Il ne s’agit pas ici de cadeau ni de présent. Cela peut parfois consister à faire pour l’ami dans le chagrin une chose banale, comme préparer un repas, faire quelques courses, le décharger d’une tâche ordinaire – sans pour autant se mêler des démarches dans lesquelles il pourrait se trouver contraint. L’idée est plutôt de soulager son quotidien, pour qu’il ait un fardeau en moins à porter.
Donner à réfléchir et à « panser »
Il m’arrive souvent dans ces périodes d’offrir des livres. Ceux qui aident un peu à comprendre, à philosopher ou à prendre de la hauteur, et avec lesquels on peut avoir une confrontation intérieure, surtout dans une phase de vie où tant de questions se bousculent.

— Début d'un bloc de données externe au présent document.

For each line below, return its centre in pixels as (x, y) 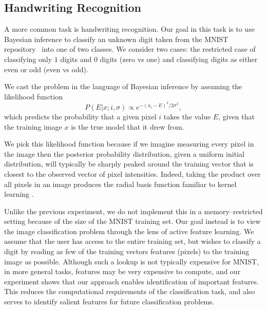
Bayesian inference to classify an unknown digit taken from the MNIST (116, 39)
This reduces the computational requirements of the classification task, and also (130, 291)
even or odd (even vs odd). (46, 69)
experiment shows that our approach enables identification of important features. (131, 281)
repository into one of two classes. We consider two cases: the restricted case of (130, 49)
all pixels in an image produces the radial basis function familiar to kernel (120, 184)
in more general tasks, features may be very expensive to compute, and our (122, 271)
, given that (236, 116)
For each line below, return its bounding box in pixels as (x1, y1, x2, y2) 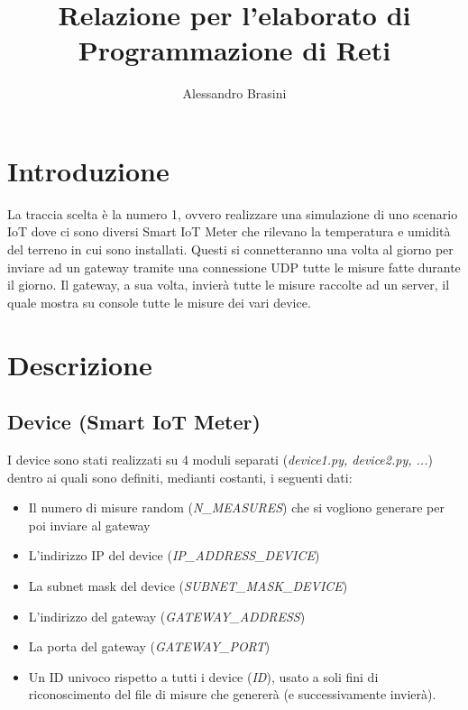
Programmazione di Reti (78, 32, 391, 69)
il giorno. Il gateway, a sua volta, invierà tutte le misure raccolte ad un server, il (7, 275, 450, 294)
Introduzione (7, 152, 170, 189)
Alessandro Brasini (182, 84, 287, 103)
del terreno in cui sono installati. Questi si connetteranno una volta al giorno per (7, 240, 454, 259)
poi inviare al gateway (28, 515, 151, 534)
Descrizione (7, 346, 152, 383)
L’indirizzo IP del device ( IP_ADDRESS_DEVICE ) (28, 546, 320, 565)
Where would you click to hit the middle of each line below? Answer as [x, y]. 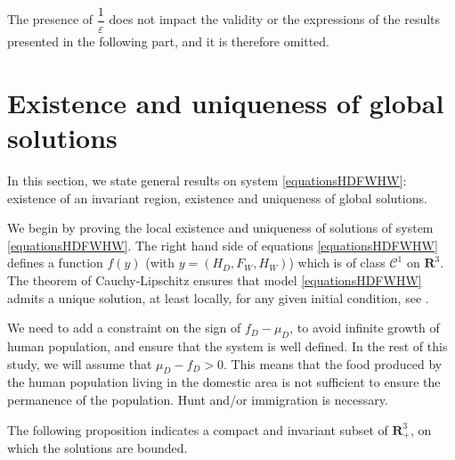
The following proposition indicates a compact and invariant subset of [198, 429]
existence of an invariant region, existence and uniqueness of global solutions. [217, 197]
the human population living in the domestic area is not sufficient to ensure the [224, 382]
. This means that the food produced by [333, 363]
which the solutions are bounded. [97, 447]
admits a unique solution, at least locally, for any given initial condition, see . [218, 297]
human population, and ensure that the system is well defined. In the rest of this [227, 345]
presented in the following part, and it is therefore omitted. [168, 41]
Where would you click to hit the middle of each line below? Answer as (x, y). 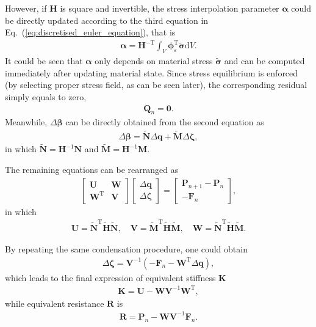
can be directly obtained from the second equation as (165, 122)
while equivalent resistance (55, 303)
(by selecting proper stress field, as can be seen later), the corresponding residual (156, 85)
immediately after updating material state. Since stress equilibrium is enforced (152, 72)
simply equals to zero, (46, 96)
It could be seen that (44, 61)
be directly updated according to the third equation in (107, 20)
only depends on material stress (154, 61)
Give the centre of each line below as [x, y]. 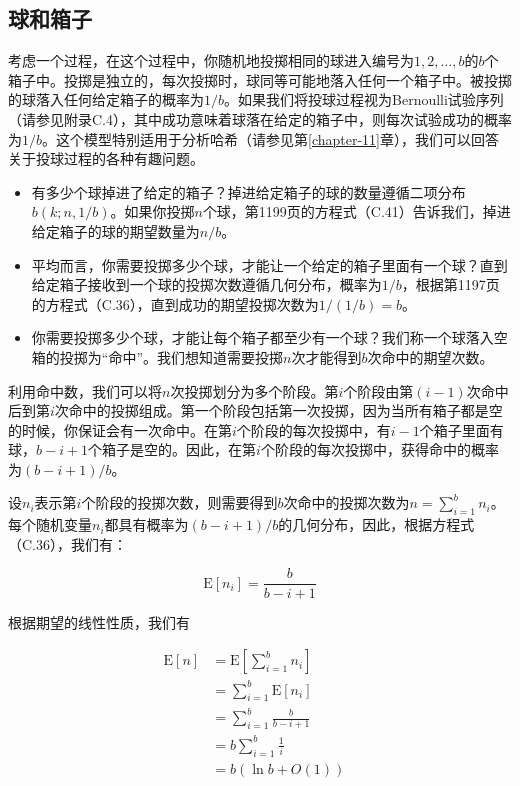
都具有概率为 [146, 524]
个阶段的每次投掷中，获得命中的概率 [379, 449]
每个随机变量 [50, 524]
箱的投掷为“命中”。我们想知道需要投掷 [157, 356]
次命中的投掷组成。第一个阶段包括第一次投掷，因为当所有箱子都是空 [278, 410]
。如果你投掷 [152, 211]
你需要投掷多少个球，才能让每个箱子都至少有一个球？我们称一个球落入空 [269, 337]
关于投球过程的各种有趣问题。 [106, 158]
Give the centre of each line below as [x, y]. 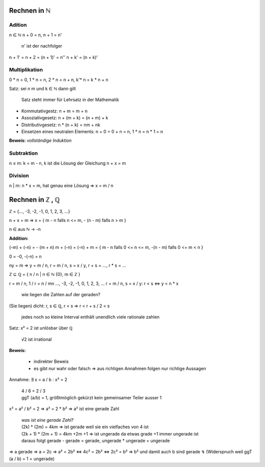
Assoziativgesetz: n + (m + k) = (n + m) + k [65, 118]
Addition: [19, 238]
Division [19, 176]
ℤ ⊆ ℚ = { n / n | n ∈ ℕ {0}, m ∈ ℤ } [45, 275]
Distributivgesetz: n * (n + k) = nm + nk [61, 125]
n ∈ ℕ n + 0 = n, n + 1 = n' [36, 35]
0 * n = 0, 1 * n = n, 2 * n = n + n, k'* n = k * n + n [59, 80]
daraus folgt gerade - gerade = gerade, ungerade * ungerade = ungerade [96, 440]
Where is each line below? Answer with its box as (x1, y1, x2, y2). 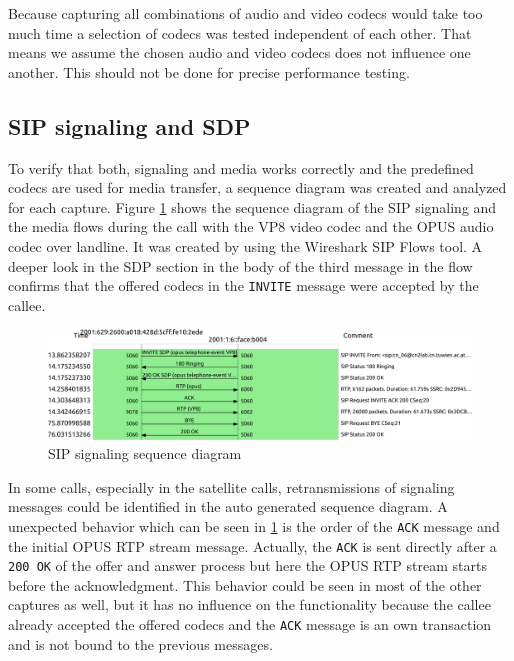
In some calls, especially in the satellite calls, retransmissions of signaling (8, 476, 455, 497)
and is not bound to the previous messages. (8, 633, 273, 654)
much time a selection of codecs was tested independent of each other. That (8, 22, 472, 43)
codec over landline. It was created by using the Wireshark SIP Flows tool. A (8, 235, 483, 256)
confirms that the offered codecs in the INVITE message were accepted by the (8, 275, 479, 296)
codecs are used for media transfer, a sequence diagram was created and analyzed (8, 177, 507, 198)
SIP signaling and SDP (8, 110, 251, 141)
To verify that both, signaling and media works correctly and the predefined (8, 157, 474, 178)
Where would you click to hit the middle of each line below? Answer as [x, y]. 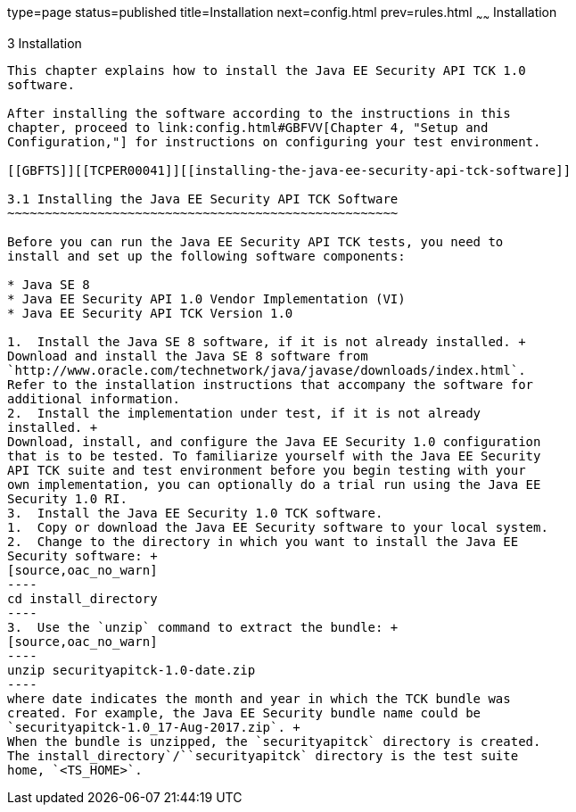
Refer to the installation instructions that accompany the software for [271, 384]
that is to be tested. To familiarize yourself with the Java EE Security [274, 456]
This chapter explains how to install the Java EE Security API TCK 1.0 [267, 70]
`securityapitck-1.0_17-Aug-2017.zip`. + [154, 727]
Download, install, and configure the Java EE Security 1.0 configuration [274, 441]
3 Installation [45, 43]
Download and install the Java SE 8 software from [188, 356]
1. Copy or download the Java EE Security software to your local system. [278, 527]
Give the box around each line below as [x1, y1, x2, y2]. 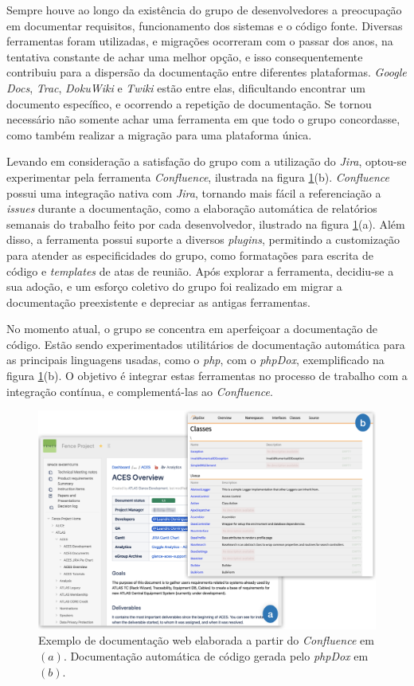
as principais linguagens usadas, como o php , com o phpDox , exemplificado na [6, 351, 385, 368]
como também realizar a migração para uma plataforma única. [6, 126, 312, 143]
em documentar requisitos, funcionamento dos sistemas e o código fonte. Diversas [6, 17, 403, 33]
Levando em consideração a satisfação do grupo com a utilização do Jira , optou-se [6, 153, 407, 170]
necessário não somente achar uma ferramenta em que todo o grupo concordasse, [6, 111, 400, 127]
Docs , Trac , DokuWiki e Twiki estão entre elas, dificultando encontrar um [6, 79, 365, 96]
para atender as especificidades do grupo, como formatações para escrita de [6, 246, 374, 263]
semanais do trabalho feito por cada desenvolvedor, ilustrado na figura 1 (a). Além [6, 215, 405, 232]
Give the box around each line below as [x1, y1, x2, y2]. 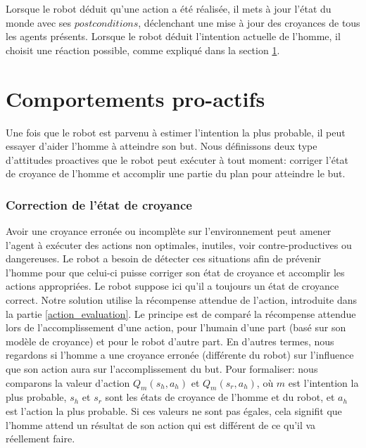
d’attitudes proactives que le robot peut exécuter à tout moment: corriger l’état [6, 152, 348, 167]
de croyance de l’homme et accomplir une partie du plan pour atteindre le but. [6, 166, 346, 181]
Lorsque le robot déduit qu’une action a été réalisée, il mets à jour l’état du [6, 1, 332, 15]
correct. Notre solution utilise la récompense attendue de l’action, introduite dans [6, 293, 358, 307]
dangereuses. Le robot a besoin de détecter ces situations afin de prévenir [6, 251, 322, 266]
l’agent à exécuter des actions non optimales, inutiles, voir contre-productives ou [6, 237, 352, 252]
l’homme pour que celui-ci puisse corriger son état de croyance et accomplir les [6, 264, 345, 279]
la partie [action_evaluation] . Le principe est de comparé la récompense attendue [6, 306, 356, 321]
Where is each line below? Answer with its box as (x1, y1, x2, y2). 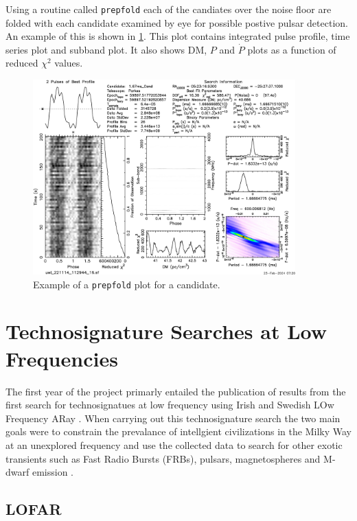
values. (54, 56, 83, 70)
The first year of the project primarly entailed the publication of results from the (5, 384, 346, 398)
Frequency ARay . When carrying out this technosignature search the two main (5, 410, 341, 425)
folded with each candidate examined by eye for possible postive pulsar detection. (5, 15, 348, 30)
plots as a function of (247, 42, 336, 56)
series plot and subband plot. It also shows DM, (5, 42, 207, 56)
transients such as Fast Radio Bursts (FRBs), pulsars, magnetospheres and (5, 451, 321, 465)
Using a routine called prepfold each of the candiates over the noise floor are (5, 2, 332, 16)
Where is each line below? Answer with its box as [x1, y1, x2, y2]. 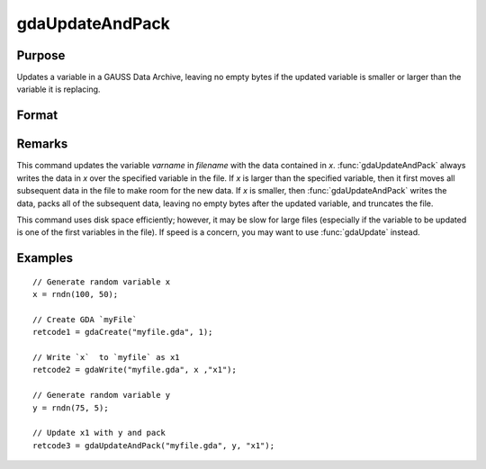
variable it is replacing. [16, 84, 101, 95]
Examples [16, 250, 74, 266]
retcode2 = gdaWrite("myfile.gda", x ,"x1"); [32, 365, 238, 375]
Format [16, 108, 58, 123]
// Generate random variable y [32, 390, 171, 401]
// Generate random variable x [32, 276, 171, 287]
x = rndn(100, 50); [32, 289, 119, 300]
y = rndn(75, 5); [32, 402, 109, 413]
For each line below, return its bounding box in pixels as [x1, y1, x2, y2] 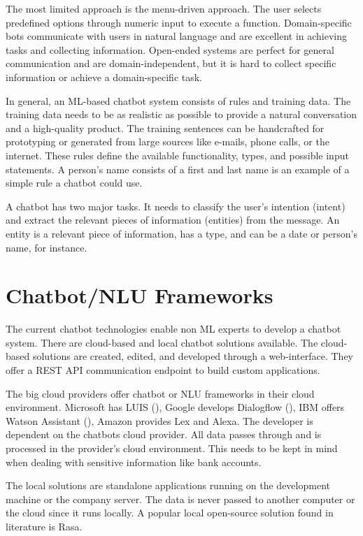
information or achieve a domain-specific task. [6, 69, 203, 84]
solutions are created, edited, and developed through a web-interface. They [32, 349, 353, 363]
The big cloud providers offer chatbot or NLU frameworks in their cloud [6, 386, 315, 400]
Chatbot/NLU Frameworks [6, 281, 273, 310]
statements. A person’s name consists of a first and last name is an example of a [6, 161, 350, 176]
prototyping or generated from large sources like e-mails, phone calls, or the [6, 134, 329, 149]
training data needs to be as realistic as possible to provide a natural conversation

Mon préféré est incontestablement « Petit traité de vie intérieure » de Frédéric Lenoir (dans le Livre de Poche) qui commence par ces mots : « Exister est un fait, vivre est un art ». Si l’auteur est un philosophe bien connu, sa lecture est aidée et les chapitres se succèdent au rythme des réflexions sur la confiance, le silence, la méditation, la liberté, l’attachement, la mort, l’humour, la beauté…
Dans des circonstances plus dramatiques, je fais souvent référence aux travaux de Viktor Frankl, qui a « inventé » la logothérapie au sortir de sa déportation, et après avoir perdu femme et enfant. Cette expérience au plus profond de la noirceur l’a amené à réfléchir à ce qui pourrait donner sens à l’incompréhensible. « Découvrir un sens à sa vie » (collection J’ai Lu) est un ouvrage de résilience avant l’heure, qui parle d’amour et de transcendance, et dont les pages les plus tragiques véhiculent pourtant un espoir lumineux. D’autres livres seraient sans doute tout aussi indiqué, comme les « Essais » de Montaigne ou « Cinq méditations sur la beauté » de François Cheng.
En tout état de cause, il est préférable d’être respectueux du temps dont l’autre à besoin, de son envie de proximité ou de distance, car traverser un deuil ne se décrète pas.